**Work order**
Your copy of the data below must be exact and must leave out all pictures.

**Collection entries**
━━━━━━━━━━
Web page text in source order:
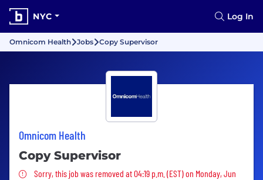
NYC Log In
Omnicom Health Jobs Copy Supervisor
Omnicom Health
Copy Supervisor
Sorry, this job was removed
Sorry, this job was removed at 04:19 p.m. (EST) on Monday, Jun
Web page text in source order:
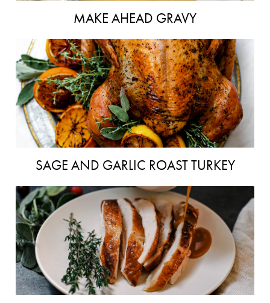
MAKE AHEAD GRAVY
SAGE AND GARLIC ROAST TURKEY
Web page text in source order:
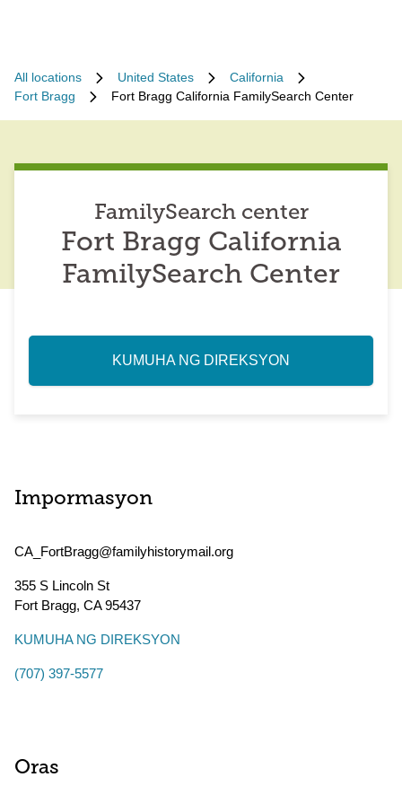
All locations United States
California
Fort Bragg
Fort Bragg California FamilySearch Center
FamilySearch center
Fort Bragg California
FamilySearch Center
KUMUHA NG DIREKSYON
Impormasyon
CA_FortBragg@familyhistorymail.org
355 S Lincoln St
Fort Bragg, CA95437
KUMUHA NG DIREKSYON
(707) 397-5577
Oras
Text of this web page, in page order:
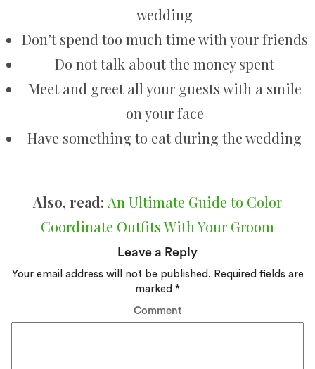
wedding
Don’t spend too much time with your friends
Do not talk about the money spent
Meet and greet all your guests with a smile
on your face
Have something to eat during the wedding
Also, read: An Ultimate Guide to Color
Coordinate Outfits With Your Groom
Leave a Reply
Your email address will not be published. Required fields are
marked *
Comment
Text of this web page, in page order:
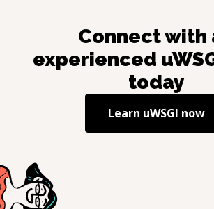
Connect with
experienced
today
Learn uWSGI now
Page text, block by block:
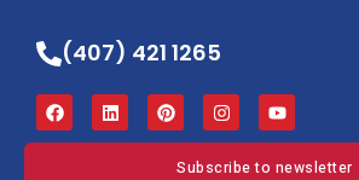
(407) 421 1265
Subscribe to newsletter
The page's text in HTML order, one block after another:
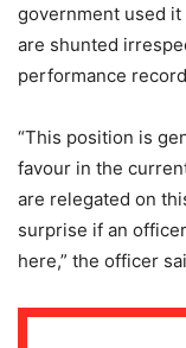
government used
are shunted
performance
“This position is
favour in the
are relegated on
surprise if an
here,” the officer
━━━━━━━━━━
**Completed exercise**
Web page text in source order:
NYC Log In
Omnicom Health Jobs Copy Supervisor
Omnicom Health
Copy Supervisor
Sorry, this job was removed
Sorry, this job was removed at 04:19 p.m. (EST) on Monday, Jun
Web page text in source order:
MAKE AHEAD GRAVY
SAGE AND GARLIC ROAST TURKEY
Web page text in source order:
All locations United States
California
Fort Bragg
Fort Bragg California FamilySearch Center
FamilySearch center
Fort Bragg California
FamilySearch Center
KUMUHA NG DIREKSYON
Impormasyon
CA_FortBragg@familyhistorymail.org
355 S Lincoln St
Fort Bragg, CA95437
KUMUHA NG DIREKSYON
(707) 397-5577
Oras
Text of this web page, in page order:
wedding
Don’t spend too much time with your friends
Do not talk about the money spent
Meet and greet all your guests with a smile
on your face
Have something to eat during the wedding
Also, read: An Ultimate Guide to Color
Coordinate Outfits With Your Groom
Leave a Reply
Your email address will not be published. Required fields are
marked *
Comment
Text of this web page, in page order:
Connect with
experienced
today
Learn uWSGI now
Page text, block by block:
(407) 421 1265
Subscribe to newsletter
The page's text in HTML order, one block after another:
government used
are shunted
performance
“This position is
favour in the
are relegated on
surprise if an
here,” the officer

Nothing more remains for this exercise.